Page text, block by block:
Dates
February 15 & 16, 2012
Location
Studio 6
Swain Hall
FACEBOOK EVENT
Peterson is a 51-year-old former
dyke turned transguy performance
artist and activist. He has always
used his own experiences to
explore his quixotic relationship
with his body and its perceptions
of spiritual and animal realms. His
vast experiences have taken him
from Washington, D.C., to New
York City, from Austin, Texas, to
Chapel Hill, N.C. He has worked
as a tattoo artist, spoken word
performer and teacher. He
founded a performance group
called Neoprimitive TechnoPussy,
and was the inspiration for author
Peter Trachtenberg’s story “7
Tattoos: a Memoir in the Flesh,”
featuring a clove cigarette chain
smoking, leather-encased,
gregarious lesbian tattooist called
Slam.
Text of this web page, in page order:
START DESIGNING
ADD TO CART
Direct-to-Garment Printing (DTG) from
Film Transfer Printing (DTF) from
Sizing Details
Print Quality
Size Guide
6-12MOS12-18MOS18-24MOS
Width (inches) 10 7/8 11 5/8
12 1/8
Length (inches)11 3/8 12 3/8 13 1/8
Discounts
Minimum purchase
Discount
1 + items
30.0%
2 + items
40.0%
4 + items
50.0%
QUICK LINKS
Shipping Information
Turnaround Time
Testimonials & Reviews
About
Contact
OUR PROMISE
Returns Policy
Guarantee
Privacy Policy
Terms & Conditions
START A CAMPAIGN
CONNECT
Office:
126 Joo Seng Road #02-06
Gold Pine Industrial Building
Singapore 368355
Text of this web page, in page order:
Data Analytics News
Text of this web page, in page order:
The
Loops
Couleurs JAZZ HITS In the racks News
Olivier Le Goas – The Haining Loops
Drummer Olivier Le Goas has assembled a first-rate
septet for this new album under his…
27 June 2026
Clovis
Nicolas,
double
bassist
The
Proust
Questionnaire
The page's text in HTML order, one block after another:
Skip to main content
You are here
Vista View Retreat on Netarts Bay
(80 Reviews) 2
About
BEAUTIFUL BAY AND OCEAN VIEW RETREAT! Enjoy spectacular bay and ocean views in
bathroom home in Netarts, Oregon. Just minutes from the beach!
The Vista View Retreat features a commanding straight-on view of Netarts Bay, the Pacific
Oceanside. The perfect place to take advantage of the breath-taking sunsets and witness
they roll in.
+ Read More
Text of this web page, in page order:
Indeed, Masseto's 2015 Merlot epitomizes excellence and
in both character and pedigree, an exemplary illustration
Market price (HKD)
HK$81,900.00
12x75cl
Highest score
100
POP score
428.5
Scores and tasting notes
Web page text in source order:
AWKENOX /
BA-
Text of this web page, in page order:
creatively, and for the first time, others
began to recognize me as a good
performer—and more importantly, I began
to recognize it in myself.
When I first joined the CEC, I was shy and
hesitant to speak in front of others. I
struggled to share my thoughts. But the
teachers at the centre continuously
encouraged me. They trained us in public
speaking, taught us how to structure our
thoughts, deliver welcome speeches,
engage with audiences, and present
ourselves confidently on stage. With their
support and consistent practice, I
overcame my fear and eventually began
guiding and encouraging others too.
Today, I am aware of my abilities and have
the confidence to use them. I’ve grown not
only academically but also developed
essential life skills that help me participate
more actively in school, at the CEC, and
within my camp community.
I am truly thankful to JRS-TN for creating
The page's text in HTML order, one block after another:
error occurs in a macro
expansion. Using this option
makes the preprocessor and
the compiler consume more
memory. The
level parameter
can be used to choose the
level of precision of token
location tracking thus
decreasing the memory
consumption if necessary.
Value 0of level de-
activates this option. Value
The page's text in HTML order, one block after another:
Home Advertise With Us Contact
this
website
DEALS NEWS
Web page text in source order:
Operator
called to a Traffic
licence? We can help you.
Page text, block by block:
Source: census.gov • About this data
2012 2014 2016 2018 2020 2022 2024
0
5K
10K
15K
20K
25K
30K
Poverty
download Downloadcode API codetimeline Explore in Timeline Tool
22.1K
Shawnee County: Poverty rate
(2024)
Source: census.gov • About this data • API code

--

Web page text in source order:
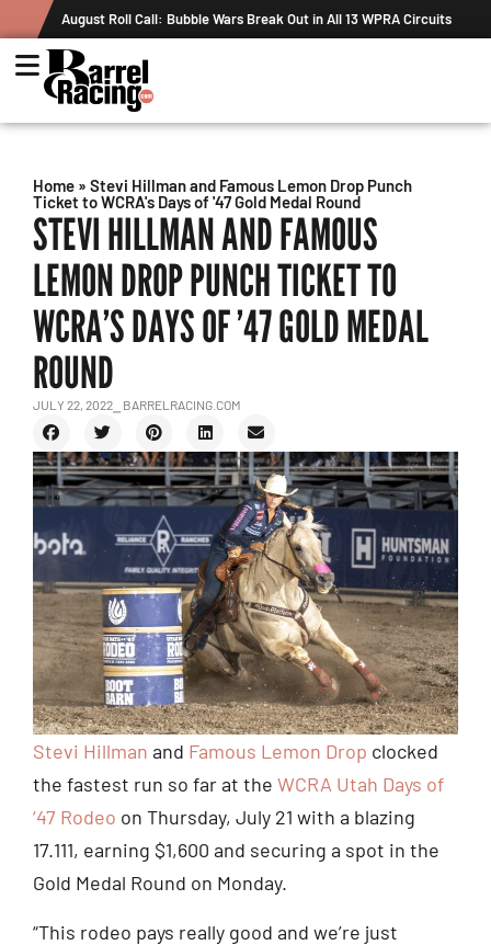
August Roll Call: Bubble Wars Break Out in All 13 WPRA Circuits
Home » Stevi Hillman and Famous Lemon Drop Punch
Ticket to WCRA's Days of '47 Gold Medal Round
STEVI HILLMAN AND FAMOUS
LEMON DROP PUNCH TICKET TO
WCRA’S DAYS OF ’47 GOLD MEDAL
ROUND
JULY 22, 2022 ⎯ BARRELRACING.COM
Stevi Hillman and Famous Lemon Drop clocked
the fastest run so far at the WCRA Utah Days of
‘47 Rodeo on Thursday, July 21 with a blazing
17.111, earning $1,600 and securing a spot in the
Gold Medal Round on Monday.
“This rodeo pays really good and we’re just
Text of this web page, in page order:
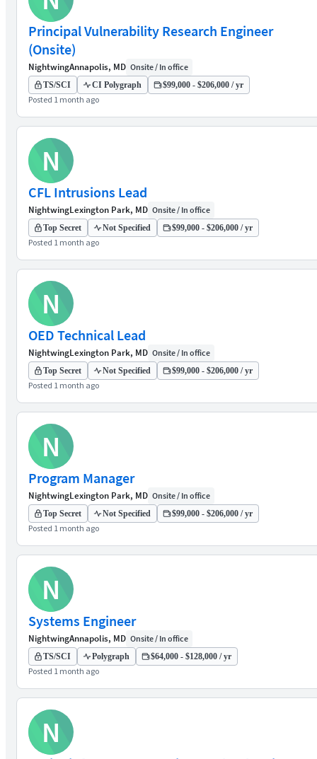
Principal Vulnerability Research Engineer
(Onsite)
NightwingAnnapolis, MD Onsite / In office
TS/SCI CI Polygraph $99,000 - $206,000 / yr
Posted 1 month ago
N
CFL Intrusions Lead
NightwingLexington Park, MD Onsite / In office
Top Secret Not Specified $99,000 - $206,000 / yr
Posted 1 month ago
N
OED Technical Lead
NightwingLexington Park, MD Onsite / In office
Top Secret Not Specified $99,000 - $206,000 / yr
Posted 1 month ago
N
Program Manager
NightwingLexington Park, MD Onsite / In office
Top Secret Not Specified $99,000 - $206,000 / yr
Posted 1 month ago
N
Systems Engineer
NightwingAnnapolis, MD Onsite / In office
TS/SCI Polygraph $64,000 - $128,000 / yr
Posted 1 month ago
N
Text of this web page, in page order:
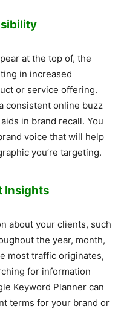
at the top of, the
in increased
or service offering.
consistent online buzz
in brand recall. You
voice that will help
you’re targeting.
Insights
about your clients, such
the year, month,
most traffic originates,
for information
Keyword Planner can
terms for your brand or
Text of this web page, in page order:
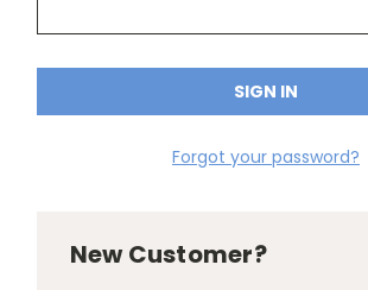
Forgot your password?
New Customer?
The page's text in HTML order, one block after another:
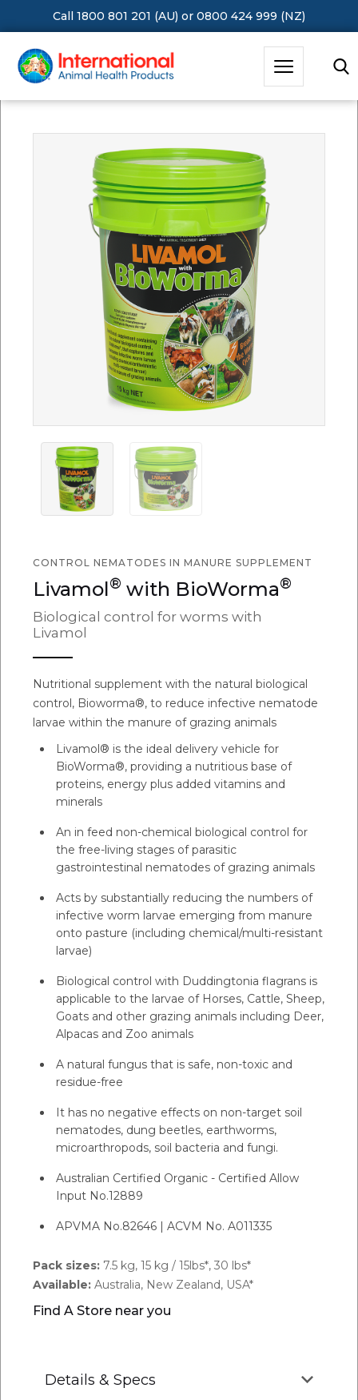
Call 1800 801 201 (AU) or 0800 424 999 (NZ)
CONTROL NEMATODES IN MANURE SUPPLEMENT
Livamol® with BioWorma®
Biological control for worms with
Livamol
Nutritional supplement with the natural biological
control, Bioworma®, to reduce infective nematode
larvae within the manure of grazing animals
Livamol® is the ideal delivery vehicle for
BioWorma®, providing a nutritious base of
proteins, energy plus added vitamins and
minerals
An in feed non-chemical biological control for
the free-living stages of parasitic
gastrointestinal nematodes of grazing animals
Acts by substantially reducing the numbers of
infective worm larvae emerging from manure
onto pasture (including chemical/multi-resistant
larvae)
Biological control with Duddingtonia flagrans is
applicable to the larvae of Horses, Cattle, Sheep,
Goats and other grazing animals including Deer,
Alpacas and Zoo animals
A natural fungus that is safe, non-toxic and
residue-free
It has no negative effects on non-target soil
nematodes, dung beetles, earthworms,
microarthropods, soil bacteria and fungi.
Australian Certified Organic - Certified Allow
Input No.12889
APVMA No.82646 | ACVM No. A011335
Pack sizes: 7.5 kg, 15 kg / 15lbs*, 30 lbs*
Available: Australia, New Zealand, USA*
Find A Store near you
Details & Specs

## YOUR TASK
Every line of the entries above that includes "Contact" should be copied.

## EXERCISE SOLUTION
Contact
Home Advertise With Us Contact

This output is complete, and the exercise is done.